___ Input material ___
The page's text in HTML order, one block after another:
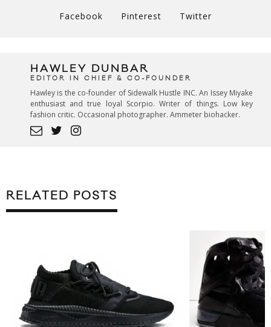
Facebook Pinterest Twitter
HAWLEY DUNBAR
EDITOR IN CHIEF & CO-FOUNDER
Hawley is the co-founder of Sidewalk Hustle INC. An Issey Miyake
enthusiast and true loyal Scorpio. Writer of things. Low key
fashion critic. Occasional photographer. Ammeter biohacker.
RELATED POSTS
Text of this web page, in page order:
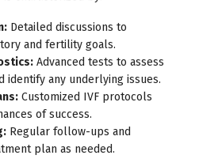
Detailed discussions to
and fertility goals.
Advanced tests to assess
identify any underlying issues.
Customized IVF protocols
of success.
Regular follow-ups and
plan as needed.
___
Could you transcribe the material above exactly, keeping every picture out?

The page's text in HTML order, one block after another:
Facebook Pinterest Twitter
HAWLEY DUNBAR
EDITOR IN CHIEF & CO-FOUNDER
Hawley is the co-founder of Sidewalk Hustle INC. An Issey Miyake
enthusiast and true loyal Scorpio. Writer of things. Low key
fashion critic. Occasional photographer. Ammeter biohacker.
RELATED POSTS
Text of this web page, in page order:
Detailed discussions to
and fertility goals.
Advanced tests to assess
identify any underlying issues.
Customized IVF protocols
of success.
Regular follow-ups and
plan as needed.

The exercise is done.